January In The Vegie Patch
January is an opportunity to extend our summer crops. To create a lovely continuity after our current crops call it quits. Successional planting/ sowing is the proper name. Let’s just call it – not going hungry, little and often planting, or production plus 🙂
And while we’re at it, let’s think about dinner in Autumn. Let’s get some new long term stuff planted to keep your vegie patch abundant all the way from Summer through Autumn. Not in an excessive, big mission way. But a regular, little way.
What to sow and plant in January
- Plant out another lot of dwarf Beans and Basil. Another one or two Tomato, Cucumber and/or Zucchini. Really useful crops these.
- Direct sow Salads (choose heat lovers like Tree lettuce, Merveille de Quarter Saison, Drunken Woman, Oak Leaf, Summer Queen), and another lot of Rocket, Radish and Coriander. All on the shady side.
- Direct sow Beetroot. Use your edges for this, unless you need a heap to pickle/ bottle you don’t need a whole bed. Such a small efficient crop, they can be squeezed in anywhere.
- Tray sow Winter leeks and Autumn brassicas.
- Make compost for Autumn plantings.
- Toss another lot of flower seed about to continue the fodder for the bees et all, and for the sheer pleasure flowers bring your good self. Stock, snapdragon, calendula, borage, primula, and chamomile … so many options here! Choose vigorous self-seeders as opposed to fussy, fancy things. This way you only need sow once, and enjoy them ever more. Self-sufficient plants we love and adore.
Find garlic seed
My darling friends – it’s no good coming to me in May or June asking where to get garlic seed, by then all the good stuff has sold out. Start the hunt now! Mid January brings cured garlic to the farmers markets, use this for planting. For good quality, heritage garlic seed get on the email lists at Sethas Seeds or Country Trading.
Manage pests + weeds for peace of mind
Should you be going away, do these three things before you head off
- a Neem spray (or whatever you use) to keep pests in hand
- a seaweed liquid feed
- mulch everything
Get ready for hungry brassica’s – two ways:
- Sow a legume greencrop (+ lime if you are on clay soils). Cut it down in about 6 weeks – right about flowering time, then aerate the bed, spread compost + minerals + mulch with the greencrop. Leave to settle before planting out.
- Or aerate the bed, give it a good water if need be (for best do this on a rainy day) and cover the whole bed in rotten manure.

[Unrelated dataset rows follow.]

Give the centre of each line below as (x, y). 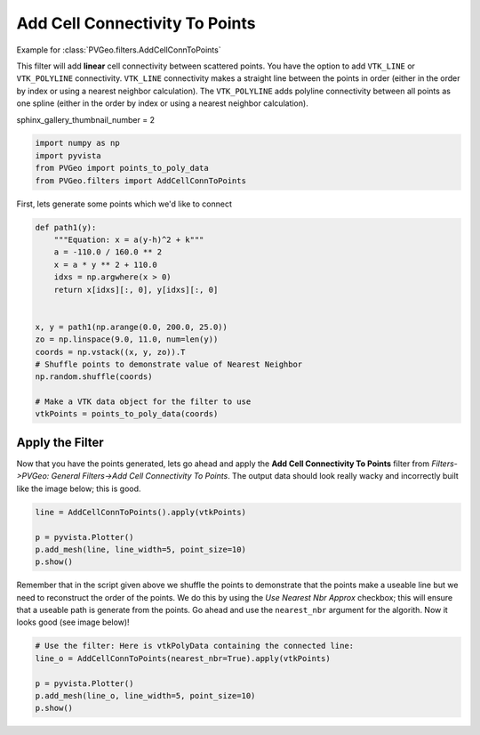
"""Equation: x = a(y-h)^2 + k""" (129, 240)
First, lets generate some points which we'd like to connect (124, 204)
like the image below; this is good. (79, 489)
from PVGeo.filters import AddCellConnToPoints (140, 181)
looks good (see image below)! (73, 622)
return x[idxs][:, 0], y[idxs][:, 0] (136, 290)
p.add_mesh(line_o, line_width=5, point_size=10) (145, 696)
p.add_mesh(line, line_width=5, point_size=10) (140, 549)
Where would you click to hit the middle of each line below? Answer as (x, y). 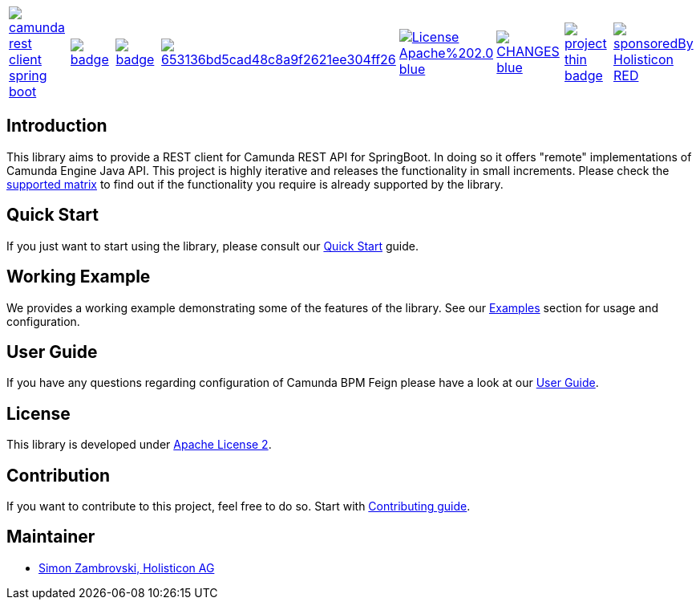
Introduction (57, 126)
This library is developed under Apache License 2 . (139, 445)
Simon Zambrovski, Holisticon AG (127, 567)
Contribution (59, 475)
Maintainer (51, 537)
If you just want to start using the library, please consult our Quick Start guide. (212, 246)
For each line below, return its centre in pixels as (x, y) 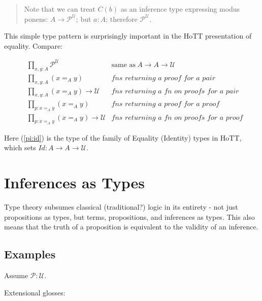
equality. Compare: (34, 45)
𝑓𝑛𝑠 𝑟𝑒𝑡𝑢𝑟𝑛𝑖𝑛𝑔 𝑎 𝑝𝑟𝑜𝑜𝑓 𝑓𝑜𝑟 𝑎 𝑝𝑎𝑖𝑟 (163, 78)
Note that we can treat (60, 9)
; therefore (122, 19)
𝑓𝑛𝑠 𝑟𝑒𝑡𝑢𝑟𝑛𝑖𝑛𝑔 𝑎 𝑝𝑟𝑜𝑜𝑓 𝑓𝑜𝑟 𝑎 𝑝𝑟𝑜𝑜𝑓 (166, 104)
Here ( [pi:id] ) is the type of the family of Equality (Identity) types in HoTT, (123, 137)
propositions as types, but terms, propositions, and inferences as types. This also (129, 216)
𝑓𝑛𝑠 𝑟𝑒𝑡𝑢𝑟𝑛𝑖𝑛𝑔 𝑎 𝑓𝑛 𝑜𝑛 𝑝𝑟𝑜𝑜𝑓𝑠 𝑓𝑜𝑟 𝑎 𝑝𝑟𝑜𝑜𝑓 (177, 118)
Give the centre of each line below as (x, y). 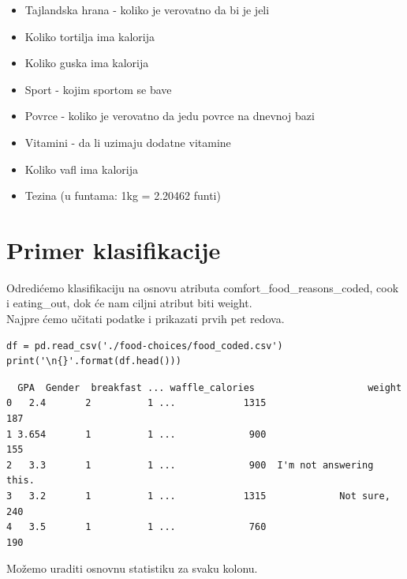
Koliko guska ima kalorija (87, 63)
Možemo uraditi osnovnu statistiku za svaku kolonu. (132, 568)
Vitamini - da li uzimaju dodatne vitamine (128, 142)
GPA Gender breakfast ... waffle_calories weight (210, 387)
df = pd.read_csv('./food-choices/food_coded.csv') (145, 346)
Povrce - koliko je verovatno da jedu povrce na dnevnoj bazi (170, 116)
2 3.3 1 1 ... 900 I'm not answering (190, 465)
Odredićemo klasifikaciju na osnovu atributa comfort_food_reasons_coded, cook (203, 287)
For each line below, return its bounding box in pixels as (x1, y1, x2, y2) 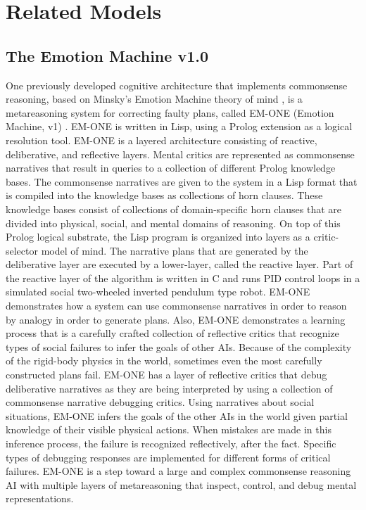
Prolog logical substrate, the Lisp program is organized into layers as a (6, 229, 310, 244)
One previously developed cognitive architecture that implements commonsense (6, 77, 348, 92)
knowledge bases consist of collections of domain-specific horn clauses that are (6, 201, 342, 216)
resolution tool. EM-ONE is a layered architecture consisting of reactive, (6, 132, 317, 147)
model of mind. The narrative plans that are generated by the (41, 243, 308, 257)
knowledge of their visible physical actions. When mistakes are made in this (6, 422, 332, 437)
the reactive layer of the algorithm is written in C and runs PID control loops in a (6, 270, 360, 285)
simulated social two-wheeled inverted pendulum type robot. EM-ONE (6, 284, 310, 299)
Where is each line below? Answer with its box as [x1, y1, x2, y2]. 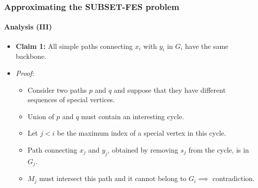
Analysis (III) [4, 21, 52, 32]
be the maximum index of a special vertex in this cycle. [57, 128, 226, 138]
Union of [27, 111, 54, 121]
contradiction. [212, 173, 255, 184]
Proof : [15, 68, 34, 78]
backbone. [15, 51, 46, 61]
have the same [185, 40, 229, 51]
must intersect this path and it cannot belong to [39, 173, 187, 184]
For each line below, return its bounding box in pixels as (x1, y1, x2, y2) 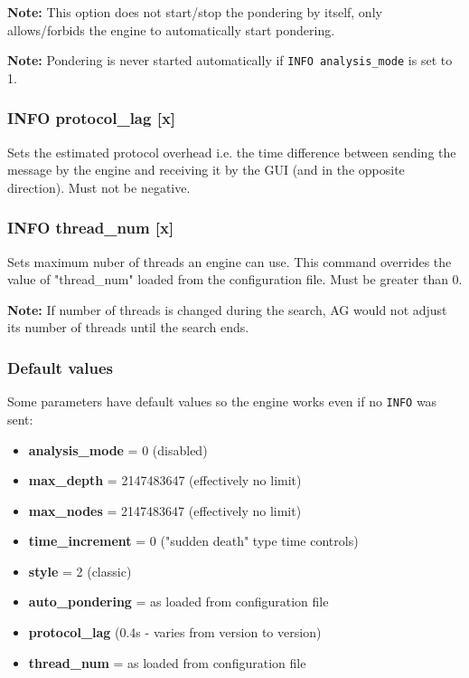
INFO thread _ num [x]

Mulch generously and leave it to percolate for 6 weeks or so.
I start planting out brassica’s late January/ early February and sow a mixed tray (2 or 3 each of cauli, cabbage, broccoli) every 3 or so weeks for regular harvests Autumn through Spring.
A few fruity bits
- Trim your espaliers as they do another shoot up
- Trim off strawberry runners to keep your strawberry plants energised. You can of course pot these up.
- Feed citrus and thin fruits on young trees.
- Pluck fruits off 1 or 2 year old Avocado trees. It takes alot of carbs to produce flowers and new leaf buds – a big ask for a little tree. At the same time give it a feed with a full spectrum mineral fertiliser. Let your young Avo put its mojo into new shoots instead of fruits, to build a strong canopy.